Exercise brief – For the data below, give again exactly the lines from the one containing "Arias, E., R." through the one containing "examining same-sex intimate", both ends included, and no others.

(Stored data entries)

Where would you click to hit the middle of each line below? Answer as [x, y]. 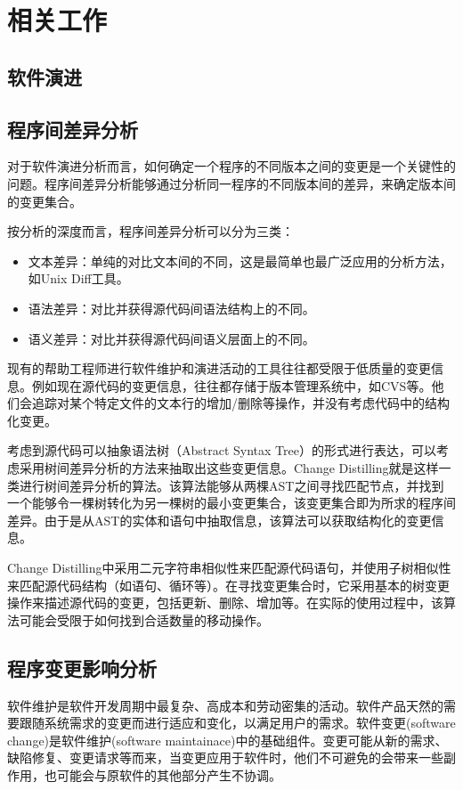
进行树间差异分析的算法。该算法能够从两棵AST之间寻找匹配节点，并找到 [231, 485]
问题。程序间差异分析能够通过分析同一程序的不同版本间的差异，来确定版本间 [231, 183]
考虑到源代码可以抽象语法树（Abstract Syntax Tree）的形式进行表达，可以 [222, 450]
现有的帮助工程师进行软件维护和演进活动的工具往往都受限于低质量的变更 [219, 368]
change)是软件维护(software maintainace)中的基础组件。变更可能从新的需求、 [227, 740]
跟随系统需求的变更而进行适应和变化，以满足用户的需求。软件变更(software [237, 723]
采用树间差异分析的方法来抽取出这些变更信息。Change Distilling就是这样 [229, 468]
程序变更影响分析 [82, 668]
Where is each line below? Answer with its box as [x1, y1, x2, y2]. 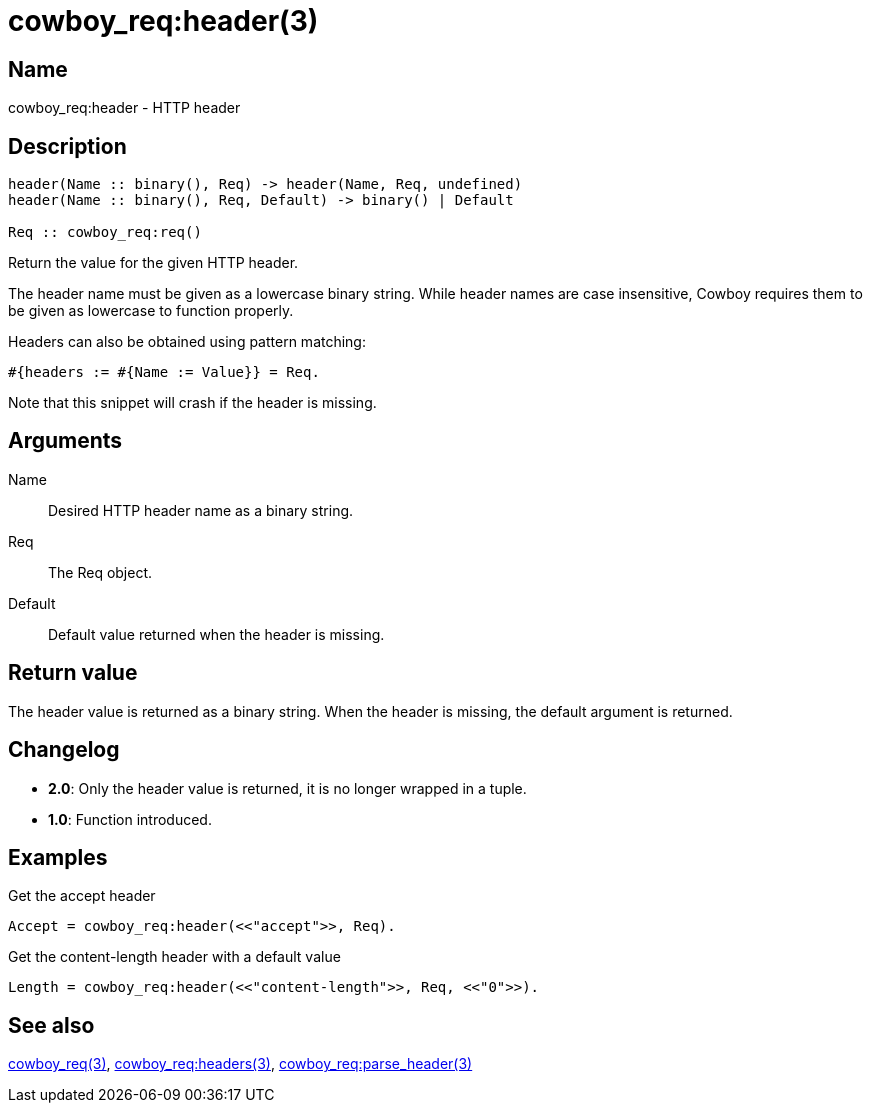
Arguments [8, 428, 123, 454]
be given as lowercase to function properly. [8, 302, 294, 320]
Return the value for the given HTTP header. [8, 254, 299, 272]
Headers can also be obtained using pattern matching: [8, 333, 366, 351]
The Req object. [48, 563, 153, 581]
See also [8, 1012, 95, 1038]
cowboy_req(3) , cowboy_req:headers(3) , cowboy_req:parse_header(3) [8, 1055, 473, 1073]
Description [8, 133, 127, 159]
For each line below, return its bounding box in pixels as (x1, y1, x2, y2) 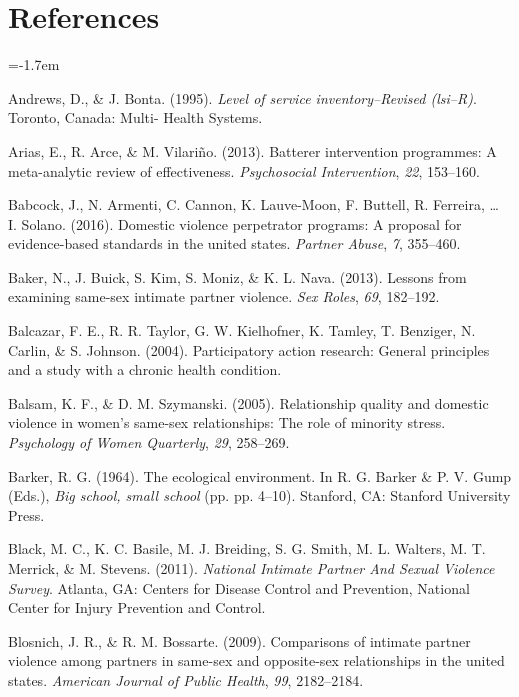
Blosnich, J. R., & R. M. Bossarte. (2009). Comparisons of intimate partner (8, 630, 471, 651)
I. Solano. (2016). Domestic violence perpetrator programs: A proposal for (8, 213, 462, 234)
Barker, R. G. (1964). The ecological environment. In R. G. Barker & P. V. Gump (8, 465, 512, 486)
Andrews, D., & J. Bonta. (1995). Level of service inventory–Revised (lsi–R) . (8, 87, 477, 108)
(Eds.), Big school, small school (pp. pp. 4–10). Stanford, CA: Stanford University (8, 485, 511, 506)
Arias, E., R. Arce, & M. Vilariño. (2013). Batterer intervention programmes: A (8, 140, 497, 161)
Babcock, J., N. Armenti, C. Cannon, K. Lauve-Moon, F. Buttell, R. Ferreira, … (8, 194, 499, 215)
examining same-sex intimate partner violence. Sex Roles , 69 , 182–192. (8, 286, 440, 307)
--
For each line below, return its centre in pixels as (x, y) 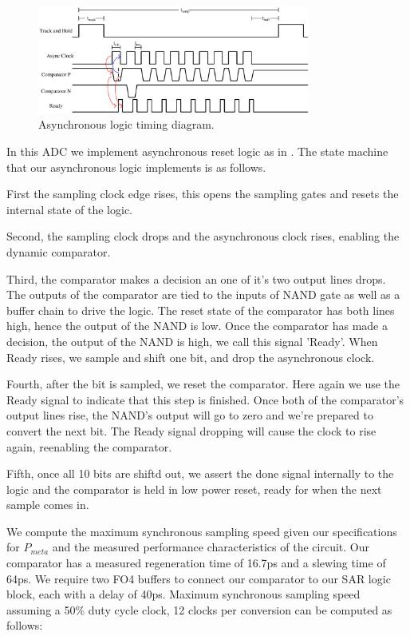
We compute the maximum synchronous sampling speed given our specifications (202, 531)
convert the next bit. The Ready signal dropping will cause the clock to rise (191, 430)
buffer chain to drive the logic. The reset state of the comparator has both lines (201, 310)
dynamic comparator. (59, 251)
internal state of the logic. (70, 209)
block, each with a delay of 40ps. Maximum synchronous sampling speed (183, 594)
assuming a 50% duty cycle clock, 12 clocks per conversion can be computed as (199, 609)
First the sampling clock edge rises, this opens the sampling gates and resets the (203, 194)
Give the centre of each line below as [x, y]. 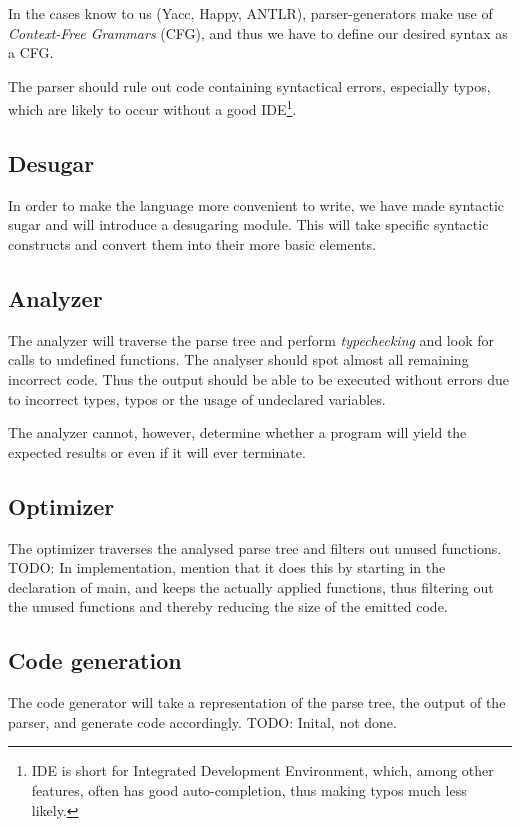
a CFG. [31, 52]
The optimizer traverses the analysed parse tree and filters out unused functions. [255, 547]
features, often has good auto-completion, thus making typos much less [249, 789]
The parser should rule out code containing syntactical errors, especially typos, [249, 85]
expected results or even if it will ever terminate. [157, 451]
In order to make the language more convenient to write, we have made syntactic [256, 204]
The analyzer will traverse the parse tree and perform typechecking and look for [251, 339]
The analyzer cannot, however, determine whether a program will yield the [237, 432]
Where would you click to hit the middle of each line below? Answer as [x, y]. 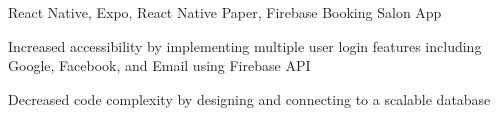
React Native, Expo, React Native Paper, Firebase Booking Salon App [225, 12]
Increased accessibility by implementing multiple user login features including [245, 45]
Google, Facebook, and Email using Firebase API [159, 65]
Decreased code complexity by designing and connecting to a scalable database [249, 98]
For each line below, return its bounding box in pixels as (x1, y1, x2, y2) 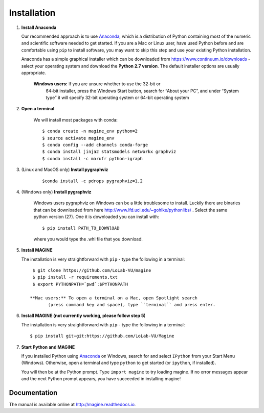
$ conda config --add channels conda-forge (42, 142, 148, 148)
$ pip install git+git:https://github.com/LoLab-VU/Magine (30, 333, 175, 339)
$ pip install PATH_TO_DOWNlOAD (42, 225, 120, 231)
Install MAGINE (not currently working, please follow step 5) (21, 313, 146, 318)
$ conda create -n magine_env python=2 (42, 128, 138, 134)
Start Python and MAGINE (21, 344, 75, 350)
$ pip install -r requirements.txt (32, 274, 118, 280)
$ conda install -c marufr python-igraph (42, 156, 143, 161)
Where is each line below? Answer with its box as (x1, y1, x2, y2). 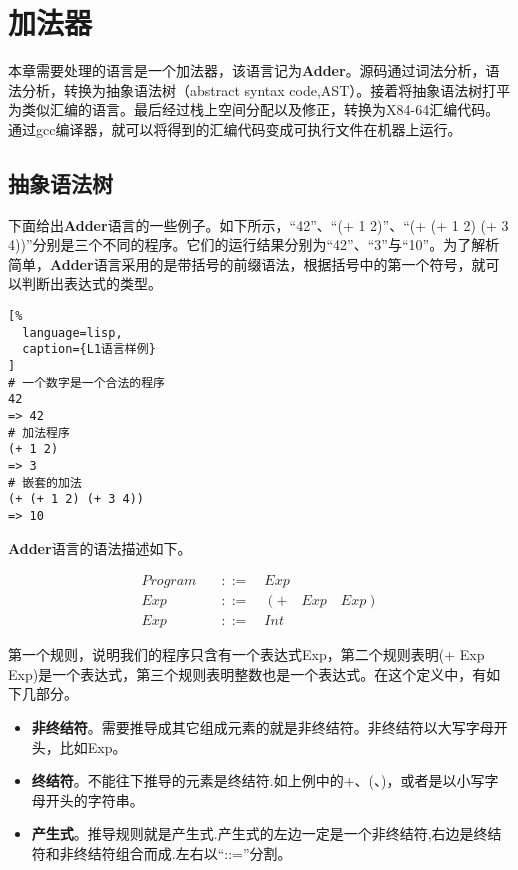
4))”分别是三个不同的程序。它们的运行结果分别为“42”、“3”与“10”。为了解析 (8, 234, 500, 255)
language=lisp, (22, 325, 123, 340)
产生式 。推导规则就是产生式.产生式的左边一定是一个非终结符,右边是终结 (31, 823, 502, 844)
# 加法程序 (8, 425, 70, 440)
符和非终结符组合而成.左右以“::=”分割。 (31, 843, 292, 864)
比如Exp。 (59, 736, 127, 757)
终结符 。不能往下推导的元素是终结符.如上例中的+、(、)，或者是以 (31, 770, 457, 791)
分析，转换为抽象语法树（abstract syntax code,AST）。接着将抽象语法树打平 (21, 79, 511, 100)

Output for this task –
Arias, E., R. Arce, & M. Vilariño. (2013). Batterer intervention programmes: A (8, 140, 497, 161)
Babcock, J., N. Armenti, C. Cannon, K. Lauve-Moon, F. Buttell, R. Ferreira, … (8, 194, 499, 215)
examining same-sex intimate partner violence. Sex Roles , 69 , 182–192. (8, 286, 440, 307)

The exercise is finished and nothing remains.